Data Center Cooling Evolution for AI
Below is a flowchart illustrating the evolution from traditional data center cooling to advanced solutions for AI hardware:
Cooling
The immense heat generated by densely packed AI accelerators renders traditional air‑cooling increasingly inadequate. While air‑cooling (CRACs/CRAHs, chillers, cooling towers, economizers) remains viable below ≈ 20 kW/rack, it struggles to cope with AI loads. The industry‑average PUE for air‑cooled facilities sits near 1.6, although tuned hyperscale designs hit 1.1 – 1.15.
For AI‑centric facilities the transition to liquid cooling is rapidly becoming mandatory.
1. Liquid‑Cooling Methods
1.1 Direct‑to‑Chip (DLC)
Circulates coolant through cold‑plates mounted directly on GPUs/CPUs. Heat is removed to a facility loop via CDUs. DLC already ships with NVIDIA’s 120 kW NVL72 racks and Microsoft’s Maia systems.
1.2 Immersion Cooling
Servers are submerged in dielectric fluid — single‑phase (liquid only) or two‑phase (boiling + condensation). Efficiency is high but servicing, material compatibility and cost remain barriers; OCP is driving standards.
2. Why Liquid Wins at Scale
- Higher allowable water temps (≥ 32 °C, often 40 °C) enable free cooling and heat reuse.
- Pumps replace fans — removing 5 – 10 % rack power.
- Density — 50 – 120 kW/rack today; >150 kW in roadmap.
- Chiller‑less topologies slash mechanical complexity and sometimes water use to zero.
3. Design Consequences
- Holistic co‑design of rack, power and cooling; manifolds and CDUs live inside or beside the rack.
- Non‑standard form factors (e.g., Microsoft Ares rack) become common.
- Retrofits over ~25 kW/rack typically require full mechanical rebuilds; greenfield liquid beats incremental upgrades.

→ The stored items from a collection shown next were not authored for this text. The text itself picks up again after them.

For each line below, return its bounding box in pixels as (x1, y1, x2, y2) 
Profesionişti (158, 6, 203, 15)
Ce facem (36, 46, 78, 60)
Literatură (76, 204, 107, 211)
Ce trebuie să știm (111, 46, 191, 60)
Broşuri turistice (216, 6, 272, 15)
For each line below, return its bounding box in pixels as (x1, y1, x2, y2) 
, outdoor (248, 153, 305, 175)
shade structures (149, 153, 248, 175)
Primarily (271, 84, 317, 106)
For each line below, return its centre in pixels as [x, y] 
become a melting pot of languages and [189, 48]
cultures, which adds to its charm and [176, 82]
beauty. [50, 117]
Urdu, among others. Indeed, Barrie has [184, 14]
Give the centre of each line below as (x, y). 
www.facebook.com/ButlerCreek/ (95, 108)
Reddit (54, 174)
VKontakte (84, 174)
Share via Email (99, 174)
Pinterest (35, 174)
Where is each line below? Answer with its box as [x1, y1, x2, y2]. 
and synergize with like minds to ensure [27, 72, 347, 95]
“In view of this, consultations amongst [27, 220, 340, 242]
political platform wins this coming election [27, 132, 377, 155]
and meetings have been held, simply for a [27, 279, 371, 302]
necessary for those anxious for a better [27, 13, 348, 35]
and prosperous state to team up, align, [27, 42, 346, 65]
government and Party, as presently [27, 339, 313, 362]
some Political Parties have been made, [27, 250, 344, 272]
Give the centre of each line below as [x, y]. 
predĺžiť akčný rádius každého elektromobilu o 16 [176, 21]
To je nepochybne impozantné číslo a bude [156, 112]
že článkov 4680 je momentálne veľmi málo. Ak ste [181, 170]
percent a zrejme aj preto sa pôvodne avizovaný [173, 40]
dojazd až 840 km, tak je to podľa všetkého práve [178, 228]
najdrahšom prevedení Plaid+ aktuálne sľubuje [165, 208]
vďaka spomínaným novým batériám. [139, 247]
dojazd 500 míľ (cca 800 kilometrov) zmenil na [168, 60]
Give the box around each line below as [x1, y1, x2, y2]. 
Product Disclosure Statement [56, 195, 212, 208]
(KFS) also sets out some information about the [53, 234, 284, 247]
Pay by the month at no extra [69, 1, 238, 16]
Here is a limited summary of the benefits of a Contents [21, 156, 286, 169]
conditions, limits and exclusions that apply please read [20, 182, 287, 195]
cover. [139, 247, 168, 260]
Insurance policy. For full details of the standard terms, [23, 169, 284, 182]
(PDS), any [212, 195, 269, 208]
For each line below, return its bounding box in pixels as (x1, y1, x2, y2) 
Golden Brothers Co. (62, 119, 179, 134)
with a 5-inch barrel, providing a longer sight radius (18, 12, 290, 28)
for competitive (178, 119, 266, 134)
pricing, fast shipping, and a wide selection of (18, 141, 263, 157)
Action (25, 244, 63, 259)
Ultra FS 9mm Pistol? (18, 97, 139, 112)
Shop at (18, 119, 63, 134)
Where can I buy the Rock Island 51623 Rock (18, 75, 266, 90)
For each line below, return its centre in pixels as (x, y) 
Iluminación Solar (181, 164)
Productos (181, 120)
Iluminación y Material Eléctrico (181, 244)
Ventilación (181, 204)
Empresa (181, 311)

- Site selection pivots to cheap, abundant, reliable power (hydro, nuclear, large renewables) — often away from network hubs.
4. Operations Shift
- Coolant quality management (pH, conductivity, biocides).
- Leak detection & containment are mission‑critical.
- New maintenance playbooks for pumps, plates, manifolds, CDUs; immersion adds fluid‑handling SOPs.
- Faster thermal run‑away demands improved monitoring & controls.
Cooling: Traditional vs AI‑Optimised Datacentres
Legacy (2010‑2022) | AI‑Centric (2024‑2027) | |
---|---|---|
Rack power | 5 – 20 kW | 50 – 120 kW (NVL72) |
Primary method | Room‑level air cooling | DLC; immersion (niche) |
Heat rejection | Chillers + Towers | Warm‑water → dry/adiabatic |
PUE add‑on | 0.4 – 0.6 W/W | ≤ 0.15 W/W |
Water usage (WUE) | 1 – 3 L/kWh | 0 – 0.2 L/kWh |
Upgrade ceiling | ~30 kW/rack | >120 kW/rack roadmap |
Key Takeaways
- Long air paths = wasted energy; liquid captures heat at the source.
- DLC shifts efficiency gains to the IT side by killing server‑fan power.
- Warm‑water loops enable 100 % free cooling in > 80 % of climates.
- Immersion will remain a specialty tool; DLC is the mainstream for this GPU cycle.
One‑sentence takeaway: Air‑cooled rooms optimised for 10 kW racks can't keep up with AI's 100 kW monsters; warm‑water DLC delivers order‑of‑magnitude density, double‑digit energy savings and zero water — the new default for GPU datacentres.